Selectie werking PID-regeling
Standaard staat de PID-regeling van de HVAC frequentieregelaar zodanig ingesteld dat bij een toename van de gemeten waarde de
motorsnelheid wordt teruggeregeld en vice versa zodat de gemeten waarde gelijk wordt aan de gewenste waarde. Dit noemt men een
normale PID-regeling (Direct mode). Een goed voorbeeld van normale PID is een standaard pompsysteem. Wanneer de druk omhoog gaat zal
het signaal niveau van de sensor ook omhoog gaan. De PID-regelaar zal op zijn beurt de snelheid van de motor verlagen om de druk te
verlagen. De werking van de PID-regeling kan worden ingesteld met parameter P3-04. Standaard staat de PID-regeling ingesteld als een
normale PID-regeling (P3-04 = 0).
Met de parameter P3-04 kan ook gekozen worden voor een geïnverteerde PID-regeling (P3-04 = 1). Bij een toename van de gemeten waarde
zal de motorsnelheid worden verhoogd en vice versa zodat de gemeten waarde gelijk wordt aan de gewenste waarde. Een goed voorbeeld
van een geïnverteerde PID-regeling is een compressor regeling. Wanneer de druk omhoog gaat zal het signaal niveau van de sensor ook
omhoog gaan. De PID-regelaar zal op zijn beurt de snelheid van de motor verhogen om de druk te verlagen.
In de onderstaande tabel worden de 2 verschillende PID modes nader toegelicht:.
8.2.4.
Begrenzing uitgang PID-regeling
De uitgang van de PID-regeling kan begrensd worden onafhankelijk van de normale minimale (P1-02) en maximale snelheid (P1-01). Dit houdt
in dat wanneer de PID-regeling actief is er andere minimale en maximale snelheden worden gebruikt dan wanneer de PID-regeling wordt
uitgeschakeld (door bijv. een digitale ingang). Parameter P3-09 bepaalt hoe de snelheden tijdens de PID-regeling begrensd worden.

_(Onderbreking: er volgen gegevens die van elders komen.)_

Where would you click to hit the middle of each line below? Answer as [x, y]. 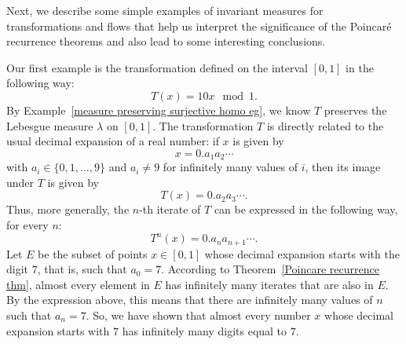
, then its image [343, 167]
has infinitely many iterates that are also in [269, 284]
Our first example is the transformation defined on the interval [157, 67]
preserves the [355, 110]
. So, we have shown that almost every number [198, 315]
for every [27, 224]
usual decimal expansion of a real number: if [113, 141]
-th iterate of [170, 209]

Onderstaande tabel geeft de verschillende mogelijkheden weer:
Parameter P3-09
0
1
2
3
Het blokschema laat de digitale grenzen zien in het geval dat parameter P3-09 op 0 staat ingesteld.
De digitale grenzen (P3-09=0) worden als volgt berekend:
Bovengrens = P3-07 * P1-01
Ondergrens = P3-08 * P1-01
8.2.5.
Acceleratie en deceleratie tijden PID-regeling
Wanneer de PID-regeling actief is worden normaal gesproken de standaard acceleratie (P1-03) en deceleratie (P1-04) tijden gebruikt. Door
gebruik te maken van parameter P3-11 is het mogelijk om afhankelijk van de PID fout de standaard acc./dec. tijden uit te schakelen.

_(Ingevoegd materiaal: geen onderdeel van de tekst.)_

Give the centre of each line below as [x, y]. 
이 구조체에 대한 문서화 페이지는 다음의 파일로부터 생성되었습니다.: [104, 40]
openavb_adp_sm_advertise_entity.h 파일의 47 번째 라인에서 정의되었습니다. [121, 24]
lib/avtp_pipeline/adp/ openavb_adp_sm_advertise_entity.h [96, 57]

Parameter P3-11 bepaalt de grenzen (hysterese) voor de PID fout die ervoor zorgen dat wanneer het verschil tussen de gewenste waarde en
de teruggekoppelde waarde binnen de ingestelde grenzen valt de acc. en dec. tijden worden uitgeschakeld. Door het uitschakelen van de acc.
en dec. tijden reageert de PID regeling sneller bij relatief kleine PID fouten. Bij grote PID fouten worden de acc. en dec. tijden wel gebruikt om
grote/heftige veranderingen in de motorsnelheid te voorkomen. Een waarde 0.0 van de parameter houdt in dat deze functie is uitgeschakeld.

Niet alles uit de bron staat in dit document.